Malta meeste tekorten
Het EURES-rapport kijkt voor deze analyse naar alle 4-cijferige zogeheten ISCO 2008-beroepen. Malta (307), Slowakije (250) en Bulgarije (191) zijn de enige van de onderzochte landen die in nog meer functies een tekort aan arbeidskrachten of vaardigheden melden. Naast hoogopgeleide beroepen gaat het hier ook vaak over beroepen in sectoren als lassen, koken, verpleegkunde en de elektrotechniek. Bij overschot gaat het vaak om functies zoals administratief personeel of in de creatieve sector. Opvallend is dat vooral vrouwen oververtegenwoordigd zijn in deze beroepen en daardoor een verhoogd risico lopen op werkloosheid.
‘Betere loopbaanbegeleiding kan werknemers uit overschotberoepen naar kansrijkere sectoren leiden.’
Volgens de onderzoekers is er dringend behoefte aan gerichte her- en bijscholing, vooral in het kader van de energietransitie en digitalisering. Investeren in beroepsonderwijs, stageplekken en het afstemmen van opleidingen op actuele arbeidsmarktvraagstukken is volgens hen dan ook essentieel. Daarnaast pleiten ze voor betere loopbaanbegeleiding om werknemers uit overschotberoepen naar kansrijkere sectoren als de bouw en duurzame energie te begeleiden.
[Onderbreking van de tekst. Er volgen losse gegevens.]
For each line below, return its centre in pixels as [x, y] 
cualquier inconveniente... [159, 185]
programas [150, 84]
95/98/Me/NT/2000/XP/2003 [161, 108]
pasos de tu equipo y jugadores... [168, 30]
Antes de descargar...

Ook betere arbeidsvoorwaarden in zware beroepen én meer deelname van vrouwen aan bèta-opleidingen noemen ze als belangrijke stappen.
Tekort aan truckers
In het EURES-rapport is dit jaar specifiek aandacht voor de transport- en opslagsector. De sector kampt met een groot tekort aan vrachtwagenchauffeurs en mobiele machineoperators. Dit tekort wordt verder verergerd door vergrijzing, onaantrekkelijke arbeidsomstandigheden en een mismatch tussen vraag en aanbod van vaardigheden. Ook structurele uitdagingen, zoals automatisering en beperkte arbeidsmobiliteit, maken het moeilijk om de personeelsbezetting op peil te houden, aldus de onderzoekers. De tekorten bedreigen daarmee de continuïteit van het goederenvervoer en logistieke processen binnen Europa.
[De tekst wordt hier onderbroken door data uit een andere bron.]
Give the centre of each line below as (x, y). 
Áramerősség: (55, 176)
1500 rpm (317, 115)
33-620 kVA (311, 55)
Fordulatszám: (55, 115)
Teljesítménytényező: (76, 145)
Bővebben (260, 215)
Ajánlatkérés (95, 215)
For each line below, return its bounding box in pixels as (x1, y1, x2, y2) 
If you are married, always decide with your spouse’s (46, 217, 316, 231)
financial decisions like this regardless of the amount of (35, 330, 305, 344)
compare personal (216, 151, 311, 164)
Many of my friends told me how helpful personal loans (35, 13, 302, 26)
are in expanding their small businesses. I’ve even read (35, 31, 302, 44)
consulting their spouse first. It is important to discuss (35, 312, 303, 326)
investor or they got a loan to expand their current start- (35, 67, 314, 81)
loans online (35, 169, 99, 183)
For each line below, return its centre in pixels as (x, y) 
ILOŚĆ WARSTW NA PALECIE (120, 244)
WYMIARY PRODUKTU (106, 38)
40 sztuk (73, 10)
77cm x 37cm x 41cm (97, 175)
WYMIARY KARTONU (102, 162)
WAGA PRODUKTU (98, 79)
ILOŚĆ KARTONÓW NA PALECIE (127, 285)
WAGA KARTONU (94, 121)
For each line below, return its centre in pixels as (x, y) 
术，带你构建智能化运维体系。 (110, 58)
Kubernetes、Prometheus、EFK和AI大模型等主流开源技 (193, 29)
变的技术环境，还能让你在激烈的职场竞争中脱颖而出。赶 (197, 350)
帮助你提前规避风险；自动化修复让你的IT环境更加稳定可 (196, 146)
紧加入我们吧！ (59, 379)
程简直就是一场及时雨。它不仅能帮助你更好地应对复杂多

Dat sluit ook aan bij de meest recente Sectormonitor van het Nederlandse Sectorinstituut Transport en Logistiek, die ook meldt dat de arbeidsmarkt in de sector onder druk blijft staan, ondanks het feit dat voor het eerst in 2 jaar de instroom van chauffeurs afgelopen kwartaal (iets) hoger was dan de uitstroom. Eind maart stonden er ongeveer 6.550 vacatures open voor vrachtwagenchauffeurs, wat in de meeste regio’s nog altijd een zeer krappe arbeidsmarkt betekent. In april 2025 noemde 47% van de ondernemers het personeelstekort dan ook nog altijd als grootste belemmering, een vrijwel gelijk percentage als een jaar eerder.
Weinig grensverkeer
Het EURES-rapport zoomt daarnaast ook kort in op grensoverschrijdende arbeidsmobiliteit. Daaruit blijkt dat zo’n 8% van de stroom van alle EU-grensarbeiders plaatsvindt binnen de ‘macroregio Maas’, die de grensgebieden tussen België, Duitsland en Nederland omvat. Gekeken naar de totale populatie in dit gebied werkt echter nog altijd minder dan 1% van de mensen hier in een ander land dan dat ze wonen, en de mensen die het betreft wonen in overgrote meerderheid ook nog eens behoorlijk dicht bij de grens waar ze overheen gaan om te gaan werken.
Minder dan 1 op de 100 mensen in grensregio’s werkt aan de andere kant van de grens.
Opvallend: het aantal pendelaars dat in de grensregio’s van België en Duitsland woont en in Nederland werkt bleek 2 tot 3 keer groter dan het aantal pendelaars dat in Nederlandse grensregio’s woont en juist in Duitsland of België werkt. Dit verklaren de onderzoekers uit ‘de gunstigere situatie op de Nederlandse arbeidsmarkt’. Uit de analyse blijkt verder dat 1 procentpunt extra reële loonverschil tussen 2 regio’s leidt tot een toename van 13 procentpunt in de stroom grenspendelaars van laag- naar hoogbetaalde grensregio’s. Evenzo doet ook 1 procentpunt extra regionale werkloosheid het grenspendelaarsverkeer met 0,6 procentpunt toenemen.